WHAT YOU ARE ASKED TO DO:
Up to and including the line with "years. Regular maintenance, such", restate the records below word for word, beginning with their first line.

RECORDS SHOWN:
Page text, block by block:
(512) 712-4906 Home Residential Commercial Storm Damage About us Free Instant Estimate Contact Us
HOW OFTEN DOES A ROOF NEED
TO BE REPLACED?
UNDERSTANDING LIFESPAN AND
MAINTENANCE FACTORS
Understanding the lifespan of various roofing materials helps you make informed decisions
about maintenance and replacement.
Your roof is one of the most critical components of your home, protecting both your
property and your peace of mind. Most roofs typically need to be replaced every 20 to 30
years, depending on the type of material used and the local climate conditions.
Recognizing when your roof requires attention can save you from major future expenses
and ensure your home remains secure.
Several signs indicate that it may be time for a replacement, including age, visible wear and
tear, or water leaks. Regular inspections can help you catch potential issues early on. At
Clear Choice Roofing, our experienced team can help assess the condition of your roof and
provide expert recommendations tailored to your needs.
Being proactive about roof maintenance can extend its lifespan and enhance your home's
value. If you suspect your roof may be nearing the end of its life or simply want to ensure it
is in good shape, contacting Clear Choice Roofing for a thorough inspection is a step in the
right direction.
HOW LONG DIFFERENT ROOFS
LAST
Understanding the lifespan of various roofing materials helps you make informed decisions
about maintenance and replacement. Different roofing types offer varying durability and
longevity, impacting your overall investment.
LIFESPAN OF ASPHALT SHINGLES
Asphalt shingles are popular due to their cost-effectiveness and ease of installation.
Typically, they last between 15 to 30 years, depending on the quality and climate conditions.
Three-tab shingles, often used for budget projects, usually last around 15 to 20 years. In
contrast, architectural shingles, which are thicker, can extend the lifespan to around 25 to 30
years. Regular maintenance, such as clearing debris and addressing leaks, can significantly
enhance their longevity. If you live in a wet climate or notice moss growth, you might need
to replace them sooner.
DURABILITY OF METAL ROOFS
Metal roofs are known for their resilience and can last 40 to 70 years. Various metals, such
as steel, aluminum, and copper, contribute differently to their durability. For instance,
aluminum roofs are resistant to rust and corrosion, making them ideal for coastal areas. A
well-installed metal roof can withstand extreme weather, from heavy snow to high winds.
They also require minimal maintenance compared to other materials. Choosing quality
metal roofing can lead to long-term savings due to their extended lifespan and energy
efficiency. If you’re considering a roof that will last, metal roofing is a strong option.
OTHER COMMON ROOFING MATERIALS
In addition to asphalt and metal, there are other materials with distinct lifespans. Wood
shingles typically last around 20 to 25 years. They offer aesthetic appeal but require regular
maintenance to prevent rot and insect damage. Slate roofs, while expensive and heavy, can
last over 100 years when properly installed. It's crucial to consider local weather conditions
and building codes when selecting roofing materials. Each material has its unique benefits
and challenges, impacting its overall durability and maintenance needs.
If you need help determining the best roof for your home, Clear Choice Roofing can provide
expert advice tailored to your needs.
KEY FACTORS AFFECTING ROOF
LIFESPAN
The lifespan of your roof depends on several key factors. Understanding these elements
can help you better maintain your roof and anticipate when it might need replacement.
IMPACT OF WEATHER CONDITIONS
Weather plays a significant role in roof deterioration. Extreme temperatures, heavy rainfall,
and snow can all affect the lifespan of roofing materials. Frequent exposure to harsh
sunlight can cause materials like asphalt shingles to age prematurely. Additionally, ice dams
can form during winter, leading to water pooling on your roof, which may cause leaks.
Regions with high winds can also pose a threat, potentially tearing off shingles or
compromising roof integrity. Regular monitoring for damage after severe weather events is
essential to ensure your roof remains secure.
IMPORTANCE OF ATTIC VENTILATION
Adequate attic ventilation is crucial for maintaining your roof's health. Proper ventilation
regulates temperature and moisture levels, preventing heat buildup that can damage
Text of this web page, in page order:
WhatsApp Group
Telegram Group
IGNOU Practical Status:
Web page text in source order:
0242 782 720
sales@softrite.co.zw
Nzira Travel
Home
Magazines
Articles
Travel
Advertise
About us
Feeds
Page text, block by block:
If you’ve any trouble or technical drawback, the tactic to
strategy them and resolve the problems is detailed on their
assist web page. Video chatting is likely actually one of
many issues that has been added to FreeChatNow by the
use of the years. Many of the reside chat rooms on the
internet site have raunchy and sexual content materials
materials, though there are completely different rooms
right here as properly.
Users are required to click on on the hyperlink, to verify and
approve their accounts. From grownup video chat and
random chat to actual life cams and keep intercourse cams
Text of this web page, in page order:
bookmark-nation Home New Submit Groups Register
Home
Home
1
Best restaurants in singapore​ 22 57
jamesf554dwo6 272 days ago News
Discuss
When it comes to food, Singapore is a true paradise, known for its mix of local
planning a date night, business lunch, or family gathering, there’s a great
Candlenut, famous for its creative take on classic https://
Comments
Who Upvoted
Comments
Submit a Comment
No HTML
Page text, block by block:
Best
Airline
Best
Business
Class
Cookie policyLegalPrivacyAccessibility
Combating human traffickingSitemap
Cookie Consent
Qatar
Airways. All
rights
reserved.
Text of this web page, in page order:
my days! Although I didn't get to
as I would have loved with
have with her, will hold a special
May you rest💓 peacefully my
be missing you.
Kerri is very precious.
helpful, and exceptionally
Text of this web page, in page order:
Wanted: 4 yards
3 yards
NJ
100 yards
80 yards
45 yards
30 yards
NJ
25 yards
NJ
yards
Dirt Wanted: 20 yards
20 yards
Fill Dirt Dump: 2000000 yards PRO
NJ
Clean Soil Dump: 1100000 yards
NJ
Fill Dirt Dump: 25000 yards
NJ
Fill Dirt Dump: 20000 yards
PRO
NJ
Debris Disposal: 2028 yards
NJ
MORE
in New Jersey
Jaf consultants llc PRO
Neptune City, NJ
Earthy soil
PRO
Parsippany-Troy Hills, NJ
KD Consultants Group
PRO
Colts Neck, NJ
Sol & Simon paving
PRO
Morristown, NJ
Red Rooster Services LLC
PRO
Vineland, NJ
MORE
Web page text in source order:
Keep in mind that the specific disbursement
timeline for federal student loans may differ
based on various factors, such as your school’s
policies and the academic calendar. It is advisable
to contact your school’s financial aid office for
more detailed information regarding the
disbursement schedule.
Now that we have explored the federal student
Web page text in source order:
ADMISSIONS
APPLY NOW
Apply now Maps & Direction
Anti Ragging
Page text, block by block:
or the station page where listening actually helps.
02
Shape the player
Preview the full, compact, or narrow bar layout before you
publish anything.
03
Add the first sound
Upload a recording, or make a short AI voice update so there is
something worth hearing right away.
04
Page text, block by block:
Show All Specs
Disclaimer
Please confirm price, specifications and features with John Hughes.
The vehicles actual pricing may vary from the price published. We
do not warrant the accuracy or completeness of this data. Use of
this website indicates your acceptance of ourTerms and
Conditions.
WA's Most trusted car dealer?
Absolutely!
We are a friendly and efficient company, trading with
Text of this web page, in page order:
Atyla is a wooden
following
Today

OUTPUT FOR THIS TASK:
Page text, block by block:
(512) 712-4906 Home Residential Commercial Storm Damage About us Free Instant Estimate Contact Us
HOW OFTEN DOES A ROOF NEED
TO BE REPLACED?
UNDERSTANDING LIFESPAN AND
MAINTENANCE FACTORS
Understanding the lifespan of various roofing materials helps you make informed decisions
about maintenance and replacement.
Your roof is one of the most critical components of your home, protecting both your
property and your peace of mind. Most roofs typically need to be replaced every 20 to 30
years, depending on the type of material used and the local climate conditions.
Recognizing when your roof requires attention can save you from major future expenses
and ensure your home remains secure.
Several signs indicate that it may be time for a replacement, including age, visible wear and
tear, or water leaks. Regular inspections can help you catch potential issues early on. At
Clear Choice Roofing, our experienced team can help assess the condition of your roof and
provide expert recommendations tailored to your needs.
Being proactive about roof maintenance can extend its lifespan and enhance your home's
value. If you suspect your roof may be nearing the end of its life or simply want to ensure it
is in good shape, contacting Clear Choice Roofing for a thorough inspection is a step in the
right direction.
HOW LONG DIFFERENT ROOFS
LAST
Understanding the lifespan of various roofing materials helps you make informed decisions
about maintenance and replacement. Different roofing types offer varying durability and
longevity, impacting your overall investment.
LIFESPAN OF ASPHALT SHINGLES
Asphalt shingles are popular due to their cost-effectiveness and ease of installation.
Typically, they last between 15 to 30 years, depending on the quality and climate conditions.
Three-tab shingles, often used for budget projects, usually last around 15 to 20 years. In
contrast, architectural shingles, which are thicker, can extend the lifespan to around 25 to 30
years. Regular maintenance, such as clearing debris and addressing leaks, can significantly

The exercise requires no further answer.